## [Stored items from a collection]
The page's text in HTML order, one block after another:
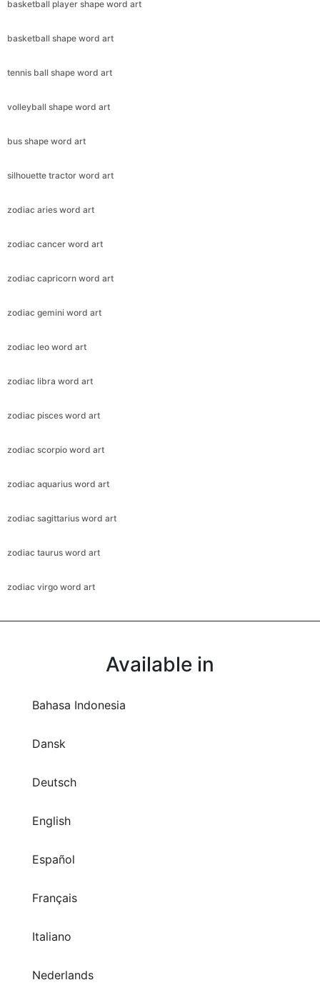
basketball player shape word art
basketball shape word art
tennis ball shape word art
volleyball shape word art
bus shape word art
silhouette tractor word art
zodiac aries word art
zodiac cancer word art
zodiac capricorn word art
zodiac gemini word art
zodiac leo word art
zodiac libra word art
zodiac pisces word art
zodiac scorpio word art
zodiac aquarius word art
zodiac sagittarius word art
zodiac taurus word art
zodiac virgo word art
Available in
Bahasa Indonesia
Dansk
Deutsch
English
Español
Français
Italiano
Nederlands
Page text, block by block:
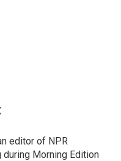
editor of NPR
Morning Edition
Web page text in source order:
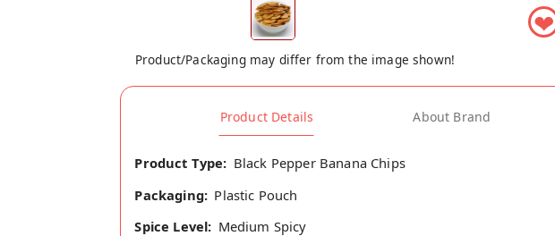
❤
Product/Packaging may differ from the image shown!
Product Details About Brand
Product Type: Black Pepper Banana Chips
Packaging: Plastic Pouch
Spice Level: Medium Spicy
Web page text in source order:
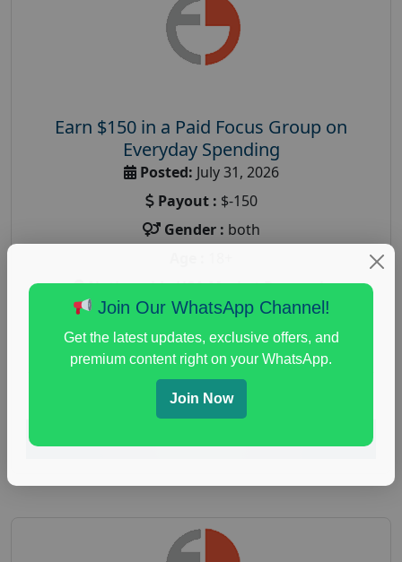
Earn $150 in a Paid Focus Group on
Everyday Spending
Posted: July 31, 2026
Payout : $-150
Gender : both
Nationwide USA Market Research
Focus Group Facility : Adler Weiner Research
everyday spending focus group,paid consumer
spending study,personal finance, personal finance
research study
Join Our WhatsApp Channel!
Get the latest updates, exclusive offers, and
premium content right on your WhatsApp.
Join Now
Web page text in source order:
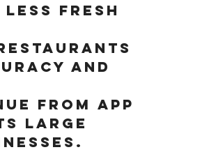
fresh
and
from app
large
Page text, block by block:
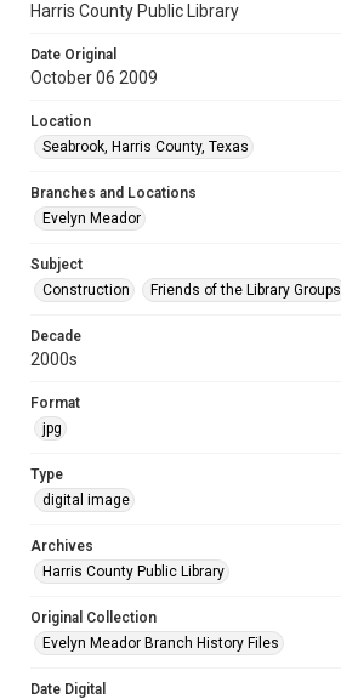
Harris County Public Library
Date Original
October 06 2009
Location
Seabrook, Harris County, Texas
Branches and Locations
Evelyn Meador
Subject
Construction
Friends of the Library Groups
Decade
2000s
Format
jpg
Type
digital image
Archives
Harris County Public Library
Original Collection
Evelyn Meador Branch History Files
Date Digital
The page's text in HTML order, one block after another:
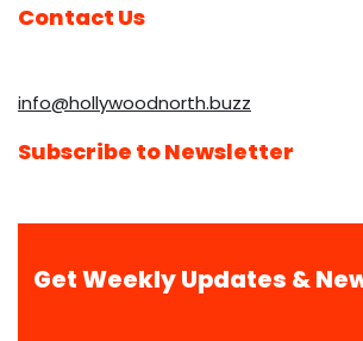
Contact Us
info@hollywoodnorth.buzz
Subscribe to Newsletter
Get Weekly Updates &
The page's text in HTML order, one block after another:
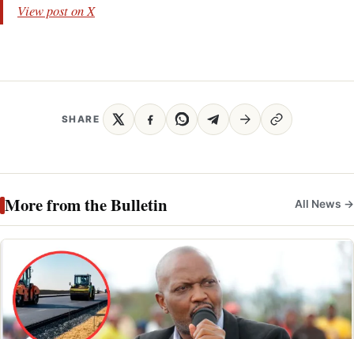
View post on X
SHARE
More from the Bulletin All News →
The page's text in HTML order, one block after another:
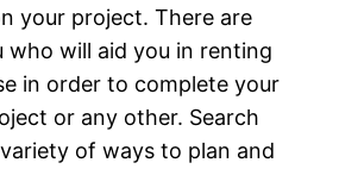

## [ABOUT THIS EXERCISE]
Please transcribe each line above exactly, but leave the images out.

## [RESPONSE AREA]
The page's text in HTML order, one block after another:
basketball player shape word art
basketball shape word art
tennis ball shape word art
volleyball shape word art
bus shape word art
silhouette tractor word art
zodiac aries word art
zodiac cancer word art
zodiac capricorn word art
zodiac gemini word art
zodiac leo word art
zodiac libra word art
zodiac pisces word art
zodiac scorpio word art
zodiac aquarius word art
zodiac sagittarius word art
zodiac taurus word art
zodiac virgo word art
Available in
Bahasa Indonesia
Dansk
Deutsch
English
Español
Français
Italiano
Nederlands
Page text, block by block:
editor of NPR
Morning Edition
Web page text in source order:
❤
Product/Packaging may differ from the image shown!
Product Details About Brand
Product Type: Black Pepper Banana Chips
Packaging: Plastic Pouch
Spice Level: Medium Spicy
Web page text in source order:
Earn $150 in a Paid Focus Group on
Everyday Spending
Posted: July 31, 2026
Payout : $-150
Gender : both
Nationwide USA Market Research
Focus Group Facility : Adler Weiner Research
everyday spending focus group,paid consumer
spending study,personal finance, personal finance
research study
Join Our WhatsApp Channel!
Get the latest updates, exclusive offers, and
premium content right on your WhatsApp.
Join Now
Web page text in source order:
fresh
and
from app
large
Page text, block by block:
Harris County Public Library
Date Original
October 06 2009
Location
Seabrook, Harris County, Texas
Branches and Locations
Evelyn Meador
Subject
Construction
Friends of the Library Groups
Decade
2000s
Format
jpg
Type
digital image
Archives
Harris County Public Library
Original Collection
Evelyn Meador Branch History Files
Date Digital
The page's text in HTML order, one block after another:
Contact Us
info@hollywoodnorth.buzz
Subscribe to Newsletter
Get Weekly Updates &
The page's text in HTML order, one block after another:
View post on X
SHARE
More from the Bulletin All News →
The page's text in HTML order, one block after another:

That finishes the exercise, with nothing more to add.